» **About this exercise**
What you return must match the listing exactly, with every image removed.

» **Records supplied**
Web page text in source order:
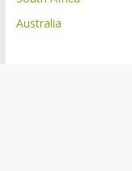
Australia
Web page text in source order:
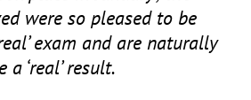
were so pleased to be
exam and are naturally
a ‘real’ result.
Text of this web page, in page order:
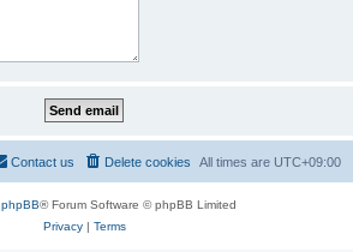
All times are UTC+09:00
Delete cookies
Contact us
phpBB® Forum Software © phpBB Limited
Privacy| Terms
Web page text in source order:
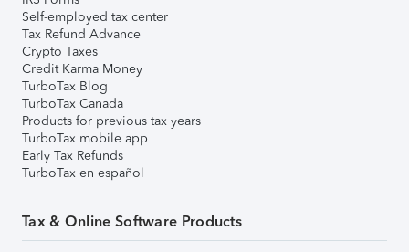
Self-employed tax center
Tax Refund Advance
Crypto Taxes
Credit Karma Money
TurboTax Blog
TurboTax Canada
Products for previous tax years
TurboTax mobile app
Early Tax Refunds
TurboTax en español
Tax & Online Software Products
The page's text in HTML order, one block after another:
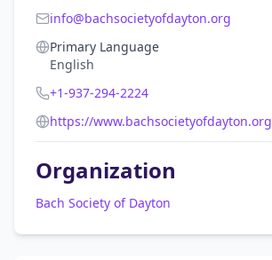
info@bachsocietyofdayton.org
Primary Language
English
+1-937-294-2224
https://www.bachsocietyofdayton.org
Organization
Bach Society of Dayton
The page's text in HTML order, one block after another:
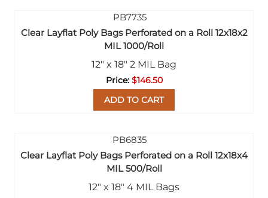
Clear Layflat Poly Bags Perforated on a Roll 12x18x2
MIL 1000/Roll
12" x 18" 2 MIL Bag
$146.50
ADD TO CART
Clear Layflat Poly Bags Perforated on a Roll 12x18x4
MIL 500/Roll
12" x 18" 4 MIL Bags
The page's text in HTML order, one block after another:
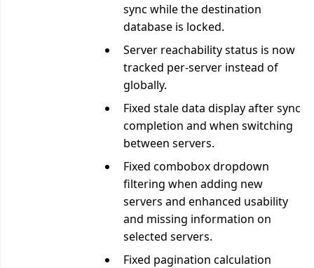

» **Answer to this task**
Web page text in source order:
Australia
Web page text in source order:
were so pleased to be
exam and are naturally
a ‘real’ result.
Text of this web page, in page order:
All times are UTC+09:00
Delete cookies
Contact us
phpBB® Forum Software © phpBB Limited
Privacy| Terms
Web page text in source order:
Self-employed tax center
Tax Refund Advance
Crypto Taxes
Credit Karma Money
TurboTax Blog
TurboTax Canada
Products for previous tax years
TurboTax mobile app
Early Tax Refunds
TurboTax en español
Tax & Online Software Products
The page's text in HTML order, one block after another:
info@bachsocietyofdayton.org
Primary Language
English
+1-937-294-2224
https://www.bachsocietyofdayton.org
Organization
Bach Society of Dayton
The page's text in HTML order, one block after another:
Clear Layflat Poly Bags Perforated on a Roll 12x18x2
MIL 1000/Roll
12" x 18" 2 MIL Bag
$146.50
ADD TO CART
Clear Layflat Poly Bags Perforated on a Roll 12x18x4
MIL 500/Roll
12" x 18" 4 MIL Bags
The page's text in HTML order, one block after another:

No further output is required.